Good Viability: Occurrence exhibits favorable population size and/or quality and quantity of occupied habitat;and, if current conditions prevail, the occurrence is likely to persist for the foreseeable future (i.e., at least 20-30 years) in its current condition or better. B-ranked occurrences have good estimated viability and, if protected, contribute importantly to maintaining or improving the conservation status of threatened or declining species. For species associated with habitat patches or ephemeral or particularly dynamic habitats, a high-quality occurrence may warrant a B rank if it consists of a single deme rather than a metapopulation (unless the single deme is exceptionally large and robust, in which case an A rank may be appropriate).

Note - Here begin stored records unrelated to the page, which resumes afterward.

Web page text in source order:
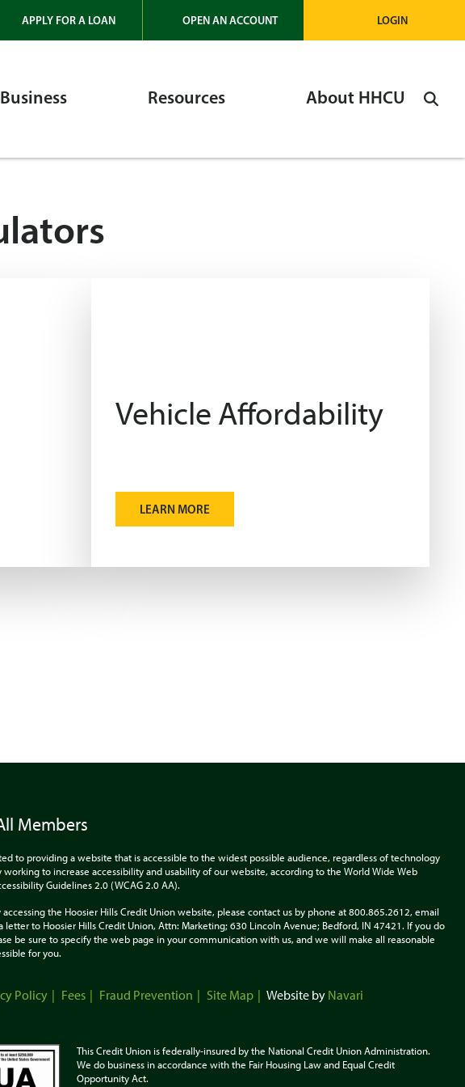
APPLY FOR A LOAN OPEN AN ACCOUNT LOGIN
Business Resources About HHCU
Vehicle Affordability
LEARN MORE
Members
to providing a website that is accessible to the widest possible audience, regardless of technology
working to increase accessibility and usability of our website, according to the World Wide Web
Guidelines 2.0 (WCAG 2.0 AA).
the Hoosier Hills Credit Union website, please contact us by phone at 800.865.2612, email
letter to Hoosier Hills Credit Union, Attn: Marketing; 630 Lincoln Avenue; Bedford, IN 47421. If you do
be sure to specify the web page in your communication with us, and we will make all reasonable
for you.
Policy Fees Fraud Prevention Site Map Website by Navari
This Credit Union is federally-insured by the National Credit Union Administration.
We do business in accordance with the Fair Housing Law and Equal Credit
OpportunityAct.
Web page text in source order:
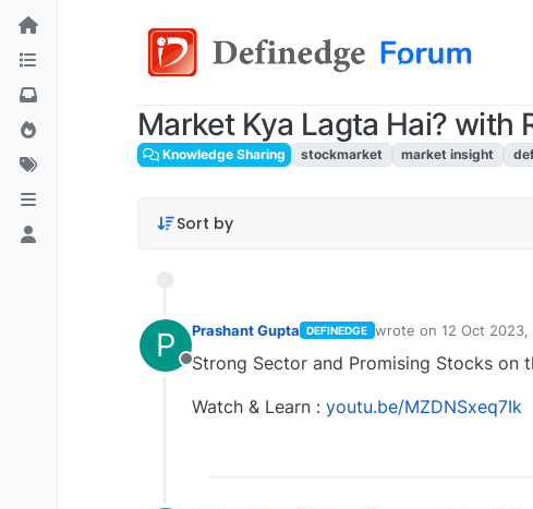
Market Kya Lagta Hai? with
Knowledge Sharing stockmarket market insight
Sort by
P
Offline
Prashant Gupta DEFINEDGE wrote on 12 Oct 2023,
last edited by
Strong Sector and Promising Stocks on
Watch & Learn : youtu.be/MZDNSxeq7Ik
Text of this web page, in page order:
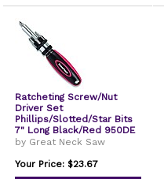
Ratcheting Screw/Nut
Driver Set
Phillips/Slotted/Star Bits
7" Long Black/Red 950DE
by Great Neck Saw
Your Price: $23.67

Fair Viability: Occurrence characteristics (size, condition, and landscape context) are non-optimal such that occurrence persistence is uncertain under current conditions, or the occurrence does not meet A or B criteria but may persist for the foreseeable future with appropriate protection or management, or the occurrence is likely to persist but not necessarily maintain current or historical levels of population size or genetic variability. This rank may be applied to relatively low-quality occurrences with respect to size, condition, and/or landscape context if they still appear to have reasonable prospects for persistence for the foreseeable future (at least 20-30 years). Examples include very small non-degraded relict occurrences as well as some remnant occurrences of former landscape-level species. These occurrences represent the lower bound of occurrences worthy of protection.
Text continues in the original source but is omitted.